- What is being asked
Write out everything in the records exactly, apart from the pictures.

- Given information

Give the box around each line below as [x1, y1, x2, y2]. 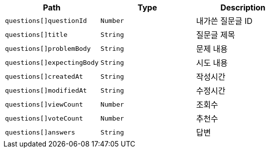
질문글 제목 [196, 30, 235, 40]
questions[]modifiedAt [5, 86, 87, 94]
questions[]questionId [5, 16, 87, 24]
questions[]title [5, 30, 68, 38]
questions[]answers [5, 128, 75, 136]
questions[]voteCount [5, 114, 83, 122]
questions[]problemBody [5, 44, 91, 52]
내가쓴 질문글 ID [196, 16, 253, 26]
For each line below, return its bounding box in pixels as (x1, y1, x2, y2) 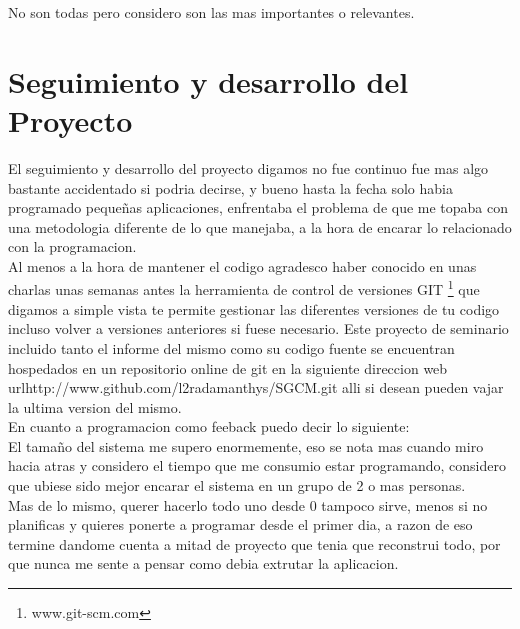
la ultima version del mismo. (8, 396, 182, 417)
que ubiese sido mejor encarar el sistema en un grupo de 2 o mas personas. (8, 475, 466, 496)
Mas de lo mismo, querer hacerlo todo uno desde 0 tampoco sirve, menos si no (8, 494, 488, 515)
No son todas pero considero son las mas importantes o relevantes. (8, 2, 415, 22)
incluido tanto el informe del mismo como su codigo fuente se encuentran (8, 337, 455, 358)
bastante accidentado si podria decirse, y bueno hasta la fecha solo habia (8, 177, 453, 198)
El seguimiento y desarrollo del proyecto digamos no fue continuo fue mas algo (8, 157, 489, 178)
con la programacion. (8, 236, 137, 257)
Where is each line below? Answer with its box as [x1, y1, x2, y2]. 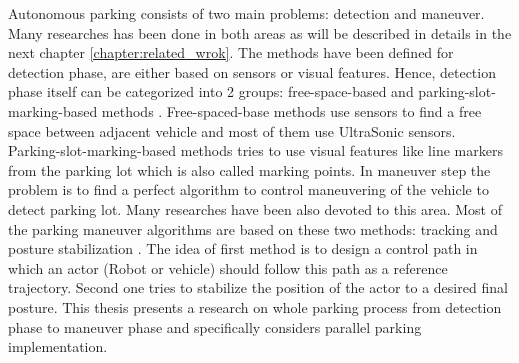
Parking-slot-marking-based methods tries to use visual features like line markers [8, 140, 503, 161]
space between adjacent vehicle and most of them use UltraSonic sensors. [8, 120, 456, 141]
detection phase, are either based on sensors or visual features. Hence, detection [8, 61, 496, 82]
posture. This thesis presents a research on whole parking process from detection [8, 296, 502, 317]
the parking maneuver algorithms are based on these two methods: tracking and [8, 218, 498, 239]
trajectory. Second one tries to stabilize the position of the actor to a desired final [8, 277, 508, 298]
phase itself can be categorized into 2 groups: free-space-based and [8, 81, 414, 102]
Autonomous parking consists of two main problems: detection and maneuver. [8, 3, 485, 23]
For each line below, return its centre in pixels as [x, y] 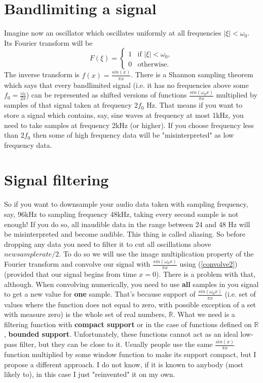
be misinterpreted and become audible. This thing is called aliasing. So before [125, 234]
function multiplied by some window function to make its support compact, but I [130, 354]
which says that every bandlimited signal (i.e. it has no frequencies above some [126, 85]
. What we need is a [204, 314]
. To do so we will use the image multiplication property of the [156, 254]
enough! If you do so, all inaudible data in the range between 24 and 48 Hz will [127, 224]
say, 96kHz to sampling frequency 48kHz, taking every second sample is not [121, 214]
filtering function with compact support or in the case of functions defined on [128, 324]
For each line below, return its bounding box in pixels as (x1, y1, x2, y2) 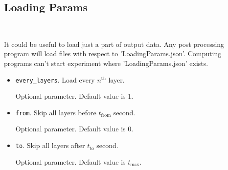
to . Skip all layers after (15, 140, 85, 150)
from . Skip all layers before (15, 107, 96, 117)
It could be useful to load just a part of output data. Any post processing (4, 39, 225, 49)
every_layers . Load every (15, 74, 95, 85)
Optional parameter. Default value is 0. (15, 124, 134, 134)
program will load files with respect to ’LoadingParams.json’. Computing (4, 48, 222, 59)
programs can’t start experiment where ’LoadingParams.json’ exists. (4, 58, 208, 68)
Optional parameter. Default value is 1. (15, 91, 134, 101)
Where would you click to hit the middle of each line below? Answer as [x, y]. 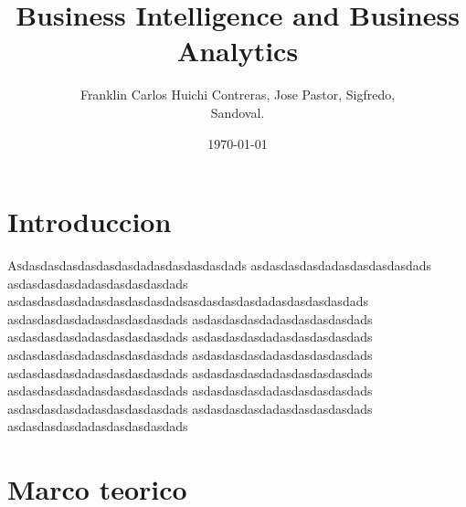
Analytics [238, 51]
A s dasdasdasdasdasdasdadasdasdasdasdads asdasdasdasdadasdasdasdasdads [220, 265]
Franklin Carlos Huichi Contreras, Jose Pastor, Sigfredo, [238, 95]
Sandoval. [238, 112]
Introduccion [90, 222]

- Response to this exercise
Give the box around each line below as [x1, y1, x2, y2]. 
질문글 제목 [196, 30, 235, 40]
questions[]modifiedAt [5, 86, 87, 94]
questions[]questionId [5, 16, 87, 24]
questions[]title [5, 30, 68, 38]
questions[]answers [5, 128, 75, 136]
questions[]voteCount [5, 114, 83, 122]
questions[]problemBody [5, 44, 91, 52]
내가쓴 질문글 ID [196, 16, 253, 26]
For each line below, return its bounding box in pixels as (x1, y1, x2, y2) 
la ultima version del mismo. (8, 396, 182, 417)
que ubiese sido mejor encarar el sistema en un grupo de 2 o mas personas. (8, 475, 466, 496)
Mas de lo mismo, querer hacerlo todo uno desde 0 tampoco sirve, menos si no (8, 494, 488, 515)
No son todas pero considero son las mas importantes o relevantes. (8, 2, 415, 22)
incluido tanto el informe del mismo como su codigo fuente se encuentran (8, 337, 455, 358)
bastante accidentado si podria decirse, y bueno hasta la fecha solo habia (8, 177, 453, 198)
El seguimiento y desarrollo del proyecto digamos no fue continuo fue mas algo (8, 157, 489, 178)
con la programacion. (8, 236, 137, 257)
Where is each line below? Answer with its box as [x1, y1, x2, y2]. 
Parking-slot-marking-based methods tries to use visual features like line markers [8, 140, 503, 161]
space between adjacent vehicle and most of them use UltraSonic sensors. [8, 120, 456, 141]
detection phase, are either based on sensors or visual features. Hence, detection [8, 61, 496, 82]
posture. This thesis presents a research on whole parking process from detection [8, 296, 502, 317]
the parking maneuver algorithms are based on these two methods: tracking and [8, 218, 498, 239]
trajectory. Second one tries to stabilize the position of the actor to a desired final [8, 277, 508, 298]
phase itself can be categorized into 2 groups: free-space-based and [8, 81, 414, 102]
Autonomous parking consists of two main problems: detection and maneuver. [8, 3, 485, 23]
For each line below, return its centre in pixels as [x, y] 
be misinterpreted and become audible. This thing is called aliasing. So before [125, 234]
function multiplied by some window function to make its support compact, but I [130, 354]
which says that every bandlimited signal (i.e. it has no frequencies above some [126, 85]
. What we need is a [204, 314]
. To do so we will use the image multiplication property of the [156, 254]
enough! If you do so, all inaudible data in the range between 24 and 48 Hz will [127, 224]
say, 96kHz to sampling frequency 48kHz, taking every second sample is not [121, 214]
filtering function with compact support or in the case of functions defined on [128, 324]
For each line below, return its bounding box in pixels as (x1, y1, x2, y2) 
to . Skip all layers after (15, 140, 85, 150)
from . Skip all layers before (15, 107, 96, 117)
It could be useful to load just a part of output data. Any post processing (4, 39, 225, 49)
every_layers . Load every (15, 74, 95, 85)
Optional parameter. Default value is 0. (15, 124, 134, 134)
program will load files with respect to ’LoadingParams.json’. Computing (4, 48, 222, 59)
programs can’t start experiment where ’LoadingParams.json’ exists. (4, 58, 208, 68)
Optional parameter. Default value is 1. (15, 91, 134, 101)
Where would you click to hit the middle of each line below? Answer as [x, y]. 
Analytics [238, 51]
A s dasdasdasdasdasdasdadasdasdasdasdads asdasdasdasdadasdasdasdasdads [220, 265]
Franklin Carlos Huichi Contreras, Jose Pastor, Sigfredo, [238, 95]
Sandoval. [238, 112]
Introduccion [90, 222]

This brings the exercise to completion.